In ideas we have to distinguish the two parts mentioned in the preceding article. 1. The part which contains a subsistence, and some determination by means of a relationship. This part provides only a negative idea and presents us with nothing about the thing itself (which is not offered to our perception). 2. The part which represents the thing. This part makes us feel the force that the thing has to act in us, and hence to produce a perception of itself. This second part is positive. It is the vital part, if I may call it that. In comparison with this, the first part is only a sketch of an idea, or fundamental outline within which the idea must be found. It is not the idea itself.
In the idea we have of God in this life, we possess the first part through the relationships of cause and effect, of limited and unlimited, of imperfect and perfect, and so on. But however many these relationships may be, they can provide us only with the first of the parts we have described.

1238. Nature, however, does not allow us to be truly satisfied with such an idea of a non-sensible thing. We have an essential, profound need within us, the first need of human nature, which continually prompts us to desire a full, positive idea of God. We want to perceive him, to have a direct vision of him. But such longings of nature cannot be entirely satisfied here on earth. Incapable of perceiving God himself by natural means, we have recourse to analogies of him, the best of which we find in intelligent spirits such as the human soul.

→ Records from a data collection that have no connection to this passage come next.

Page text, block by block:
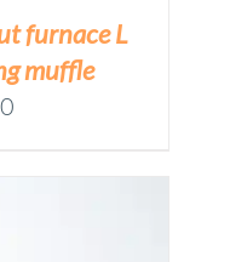
furnace L
muffle
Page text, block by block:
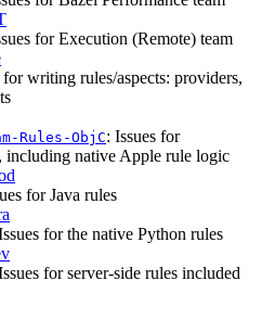
for Execution (Remote) team
writing rules/aspects: providers,
Rules-ObjC: Issues for
including native Apple rule logic
for Java rules
for the native Python rules
for server-side rules included
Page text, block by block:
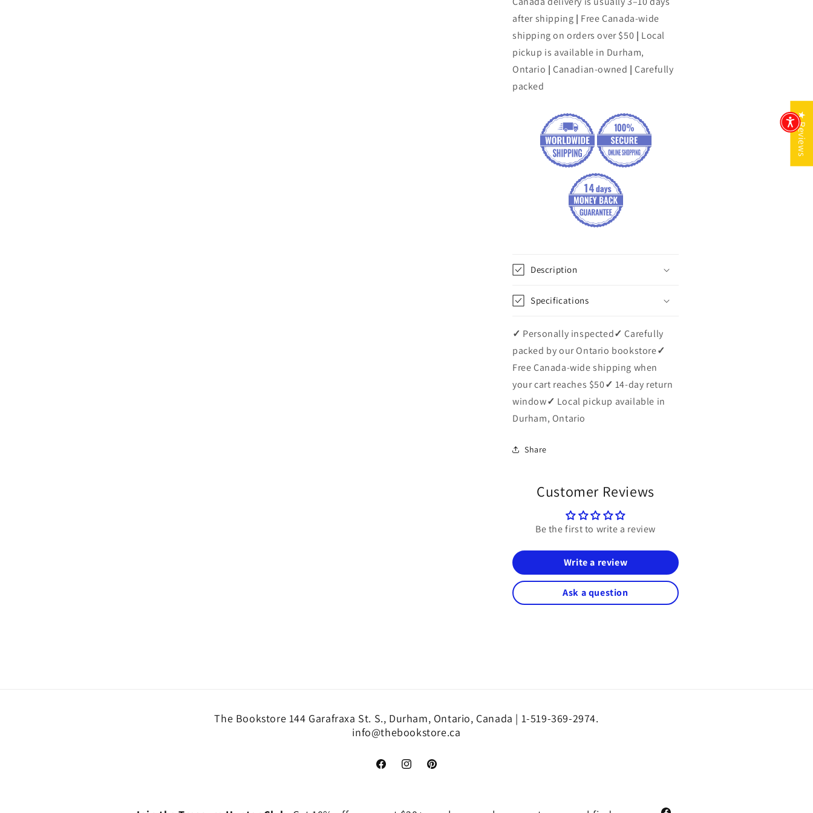
after shipping | Free Canada-wide
shipping on orders over $50 | Local
pickup is available in Durham,
Ontario |Canadian-owned | Carefully
packed
Description
Specifications
✓ Personally inspected✓ Carefully
packed by our Ontario bookstore✓
Free Canada-wide shipping when
your cart reaches $50✓ 14-day return
window✓ Local pickup available in
Durham, Ontario
Share
Customer Reviews
Be the first to write a review
Write a review
Ask a question
The Bookstore 144 Garafraxa St. S., Durham, Ontario, Canada | 1-519-369-2974.
info@thebookstore.ca
FacebookInstagramPinterest
★ Reviews
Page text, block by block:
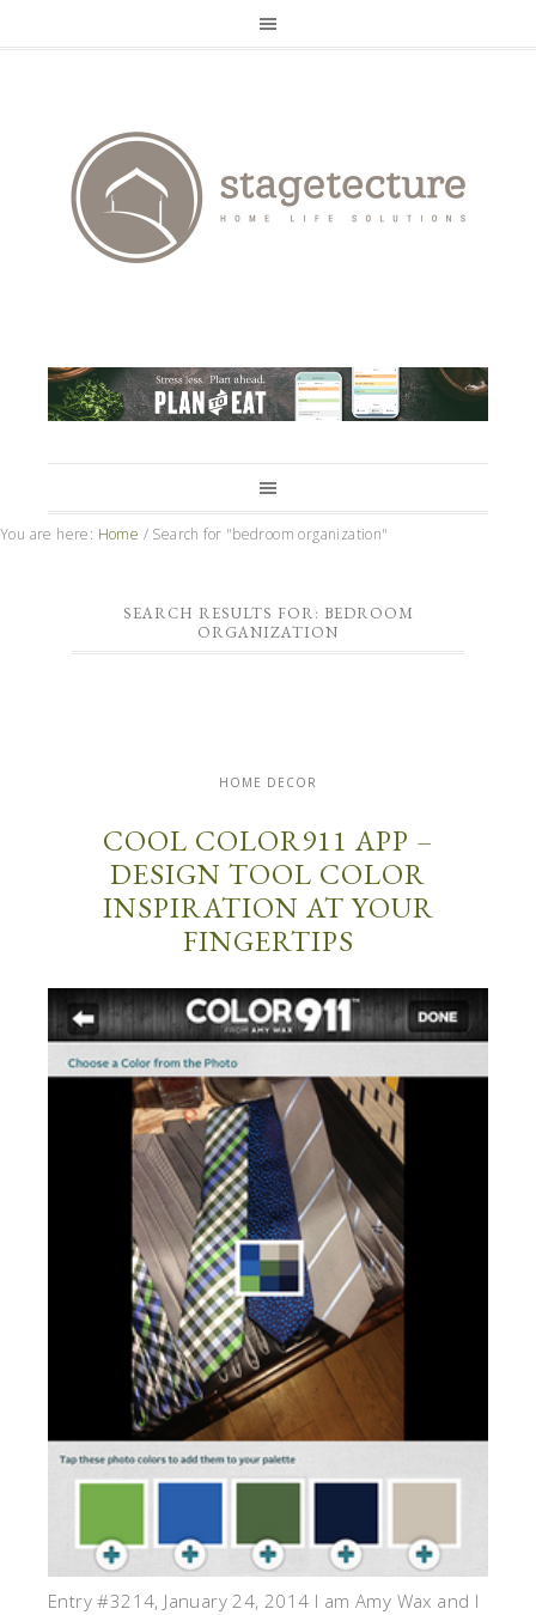
You are here: Home / Search for "bedroom organization"
SEARCH RESULTS FOR: BEDROOM
ORGANIZATION
HOME DECOR
COOL COLOR911 APP –
DESIGN TOOL COLOR
INSPIRATION AT YOUR
FINGERTIPS
Entry #3214, January 24, 2014 I am Amy Wax and I
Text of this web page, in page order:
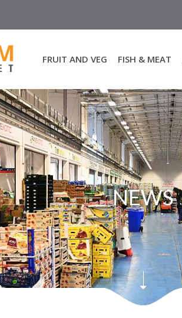
FRUIT AND VEG FISH & MEAT
NEWS
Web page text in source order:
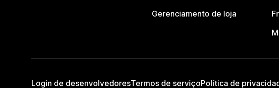
Gerenciamento de loja
Login de desenvolvedoresTermos de serviçoPolítica de
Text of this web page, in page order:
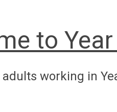
to
working in
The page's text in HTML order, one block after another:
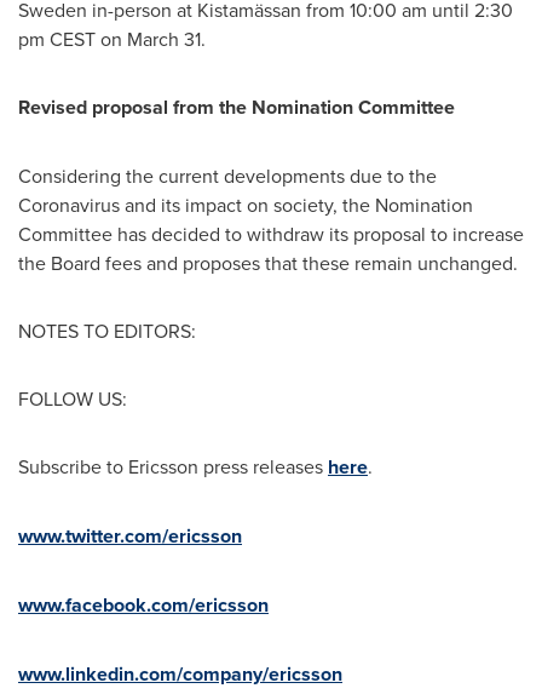
Sweden in-person at Kistamässan from 10:00 am until 2:30
pm CESTon March 31.
Revised proposal from the Nomination Committee
Considering the current developments due to the
Coronavirus and its impact on society, the Nomination
Committee has decided to withdraw its proposal to increase
the Board fees and proposes that these remain unchanged.
NOTES TO EDITORS:
FOLLOW US:
Subscribe to Ericsson press releases here.
www.twitter.com/ericsson
www.facebook.com/ericsson
www.linkedin.com/company/ericsson
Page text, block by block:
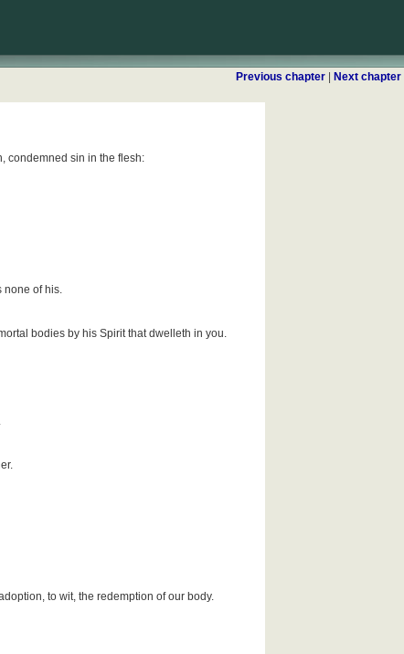
Previous chapter Next chapter
condemned sin in the flesh:
none of his.
bodies by his Spirit that dwelleth in you.
to wit, the redemption of our body.
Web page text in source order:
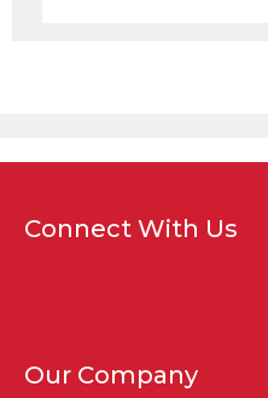
Connect With Us
Our Company
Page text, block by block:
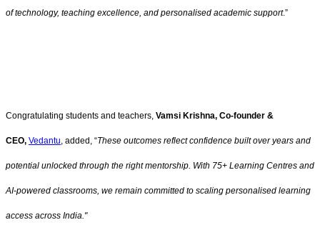
of technology, teaching excellence, and personalised academic support.”
Congratulating students and teachers, Vamsi Krishna, Co-founder &
CEO, Vedantu, added, “These outcomes reflect confidence built over years and
potential unlocked through the right mentorship. With 75+ Learning Centres and
AI-powered classrooms, we remain committed to scaling personalised learning
access across India."
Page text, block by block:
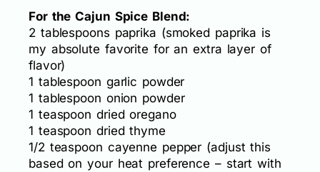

We bring these analogies together, and from them compose the concept as well as we can. This explains why religions themselves have recourse to symbols, a necessary supplement for the positive, beatifying idea of God which we lack here on earth, but to which we aspire unendingly without knowing it, stimulated by means of a wonderful instinct of our human nature [App., no. 9].

The symbols we have of God do not, therefore, give us any perception of the divine essence. These likenesses and symbols possess nothing more than distant analogy with God.
It is true that the idea we have of an ens is greater and fuller if we consider this ens with all its known perfections united in it. Nevertheless, it is still totally inadequate, defective and nothing in comparison with the representation of God. This will become more clear if we consider that, having accumulated all possible perfections in an ens, we have still not found the single act through which they all subsist. This act related to God must be such that each of these perfections, and all of them taken together, are contained and made one in it. No example of such perfect simplicity and unity is to be found in nature. This unity and simplicity of being form the divine essence, and until we see the subsistent being which is one in this way we have no positive idea of God (cf. Teodicea, 55-60).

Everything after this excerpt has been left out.